# [Extracted entries]
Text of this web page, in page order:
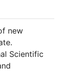
new
Scientific
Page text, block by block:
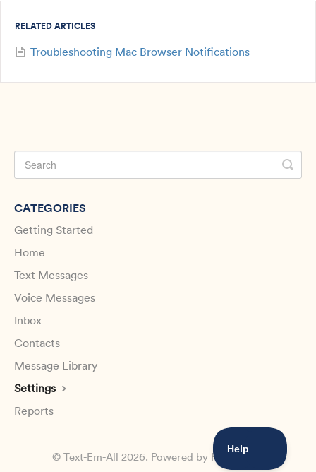
RELATED ARTICLES
Troubleshooting Mac Browser Notifications
CATEGORIES
Getting Started
Home
Text Messages
Voice Messages
Inbox
Contacts
Message Library
Settings
Reports
© Text-Em-All 2026. Powered by Help Scout
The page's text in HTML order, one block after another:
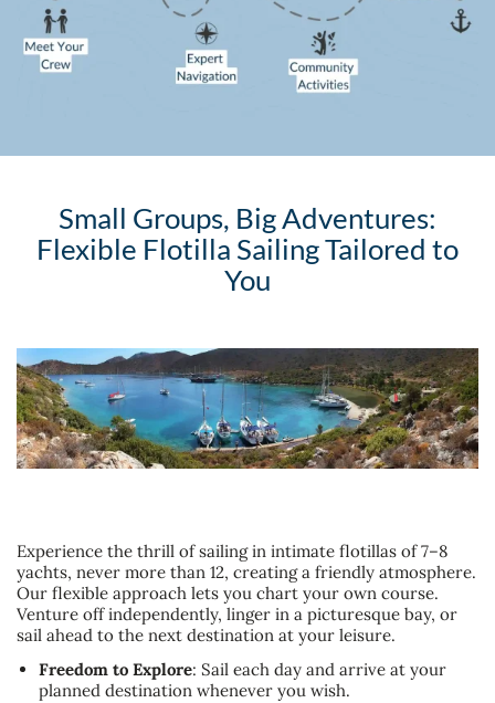
Small Groups, Big Adventures:
Flexible Flotilla Sailing Tailored to
You
Experience the thrill of sailing in intimate flotillas of 7–8
yachts, never more than 12, creating a friendly atmosphere.
Our flexible approach lets you chart your own course.
Venture off independently, linger in a picturesque bay, or
sail ahead to the next destination at your leisure.
Freedom to Explore: Sail each day and arrive at your
planned destination whenever you wish.
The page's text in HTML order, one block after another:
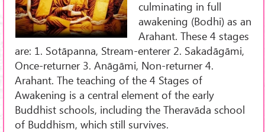
culminating in full
awakening (Bodhi) as an
Arahant. These 4 stages
are: 1. Sotāpanna, Stream-enterer 2. Sakadāgāmi,
Once-returner 3. Anāgāmi, Non-returner 4.
Arahant. The teaching of the 4 Stages of
Awakening is a central element of the early
Buddhist schools, including the Theravāda school
of Buddhism, which still survives.
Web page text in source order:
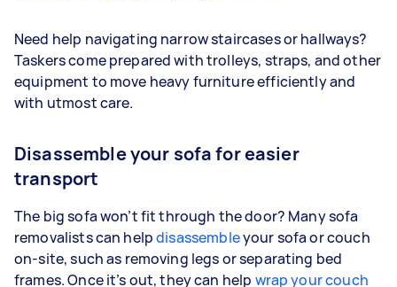
Need help navigating narrow staircases or hallways?
Taskers come prepared with trolleys, straps, and other
equipment to move heavy furniture efficiently and
with utmost care.
Disassemble your sofa for easier
transport
The big sofa won’t fit through the door? Many sofa
removalists can helpdisassembleyour sofa or couch
on-site, such as removing legs or separating bed
frames. Once it’s out, they can help wrap your couch
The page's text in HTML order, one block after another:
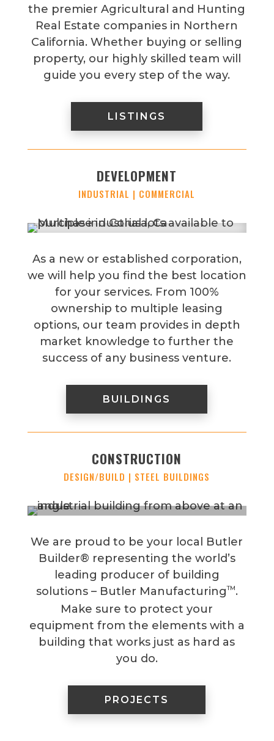
the premier Agricultural and Hunting
Real Estate companies in Northern
California. Whether buying or selling
property, our highly skilled team will
guide you every step of the way.
LISTINGS
DEVELOPMENT
INDUSTRIAL | COMMERCIAL
As a new or established corporation,
we will help you find the best location
for your services. From 100%
ownership to multiple leasing
options, our team provides in depth
market knowledge to further the
success of any business venture.
BUILDINGS
CONSTRUCTION
DESIGN/BUILD | STEEL BUILDINGS
We are proud to be your local Butler
Builder® representing the world’s
leading producer of building
solutions – Butler ManufacturingTM.
Make sure to protect your
equipment from the elements with a
building that works just as hard as
you do.
PROJECTS
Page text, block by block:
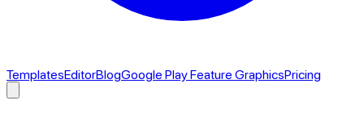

# [Action item]
From the first line to the last, repeat the records exactly, leaving out the pictures.

# [Answer box]
Text of this web page, in page order:
new
Scientific
Page text, block by block:
RELATED ARTICLES
Troubleshooting Mac Browser Notifications
CATEGORIES
Getting Started
Home
Text Messages
Voice Messages
Inbox
Contacts
Message Library
Settings
Reports
© Text-Em-All 2026. Powered by Help Scout
The page's text in HTML order, one block after another:
Small Groups, Big Adventures:
Flexible Flotilla Sailing Tailored to
You
Experience the thrill of sailing in intimate flotillas of 7–8
yachts, never more than 12, creating a friendly atmosphere.
Our flexible approach lets you chart your own course.
Venture off independently, linger in a picturesque bay, or
sail ahead to the next destination at your leisure.
Freedom to Explore: Sail each day and arrive at your
planned destination whenever you wish.
The page's text in HTML order, one block after another:
culminating in full
awakening (Bodhi) as an
Arahant. These 4 stages
are: 1. Sotāpanna, Stream-enterer 2. Sakadāgāmi,
Once-returner 3. Anāgāmi, Non-returner 4.
Arahant. The teaching of the 4 Stages of
Awakening is a central element of the early
Buddhist schools, including the Theravāda school
of Buddhism, which still survives.
Web page text in source order:
Need help navigating narrow staircases or hallways?
Taskers come prepared with trolleys, straps, and other
equipment to move heavy furniture efficiently and
with utmost care.
Disassemble your sofa for easier
transport
The big sofa won’t fit through the door? Many sofa
removalists can helpdisassembleyour sofa or couch
on-site, such as removing legs or separating bed
frames. Once it’s out, they can help wrap your couch
The page's text in HTML order, one block after another:
the premier Agricultural and Hunting
Real Estate companies in Northern
California. Whether buying or selling
property, our highly skilled team will
guide you every step of the way.
LISTINGS
DEVELOPMENT
INDUSTRIAL | COMMERCIAL
As a new or established corporation,
we will help you find the best location
for your services. From 100%
ownership to multiple leasing
options, our team provides in depth
market knowledge to further the
success of any business venture.
BUILDINGS
CONSTRUCTION
DESIGN/BUILD | STEEL BUILDINGS
We are proud to be your local Butler
Builder® representing the world’s
leading producer of building
solutions – Butler ManufacturingTM.
Make sure to protect your
equipment from the elements with a
building that works just as hard as
you do.
PROJECTS
Page text, block by block:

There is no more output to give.